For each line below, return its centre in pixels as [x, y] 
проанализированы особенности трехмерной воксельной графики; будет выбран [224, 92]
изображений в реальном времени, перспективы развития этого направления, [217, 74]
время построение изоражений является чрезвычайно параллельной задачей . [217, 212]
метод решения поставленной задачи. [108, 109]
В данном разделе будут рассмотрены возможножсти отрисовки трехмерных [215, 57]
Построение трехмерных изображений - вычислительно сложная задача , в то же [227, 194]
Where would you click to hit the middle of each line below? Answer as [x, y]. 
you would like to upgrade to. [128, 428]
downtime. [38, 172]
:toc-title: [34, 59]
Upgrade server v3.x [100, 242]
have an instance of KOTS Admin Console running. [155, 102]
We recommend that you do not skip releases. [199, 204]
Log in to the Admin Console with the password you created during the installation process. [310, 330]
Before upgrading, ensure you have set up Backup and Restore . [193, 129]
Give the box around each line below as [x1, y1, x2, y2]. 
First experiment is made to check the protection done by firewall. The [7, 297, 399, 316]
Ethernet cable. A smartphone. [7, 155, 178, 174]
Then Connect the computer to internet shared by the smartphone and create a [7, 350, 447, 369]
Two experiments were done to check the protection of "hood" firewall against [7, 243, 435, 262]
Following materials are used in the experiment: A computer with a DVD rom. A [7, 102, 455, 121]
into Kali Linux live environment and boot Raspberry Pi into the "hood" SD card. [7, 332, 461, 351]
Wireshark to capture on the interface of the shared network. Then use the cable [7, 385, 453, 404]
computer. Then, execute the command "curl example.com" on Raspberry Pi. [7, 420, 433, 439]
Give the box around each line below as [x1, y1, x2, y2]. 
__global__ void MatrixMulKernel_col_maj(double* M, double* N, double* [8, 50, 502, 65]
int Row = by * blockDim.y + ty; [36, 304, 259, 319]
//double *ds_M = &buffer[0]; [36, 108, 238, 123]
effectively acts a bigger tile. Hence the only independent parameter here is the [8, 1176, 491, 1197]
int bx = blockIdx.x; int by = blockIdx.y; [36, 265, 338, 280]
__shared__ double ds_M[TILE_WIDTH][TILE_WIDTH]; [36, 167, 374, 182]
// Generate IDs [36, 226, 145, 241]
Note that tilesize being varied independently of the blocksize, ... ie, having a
=======
■ What is expected: Show me each line of the listing above with "computer" in it.

■ Finished task:
Then Connect the computer to internet shared by the smartphone and create a [7, 350, 447, 369]
Following materials are used in the experiment: A computer with a DVD rom. A [7, 102, 455, 121]
computer. Then, execute the command "curl example.com" on Raspberry Pi. [7, 420, 433, 439]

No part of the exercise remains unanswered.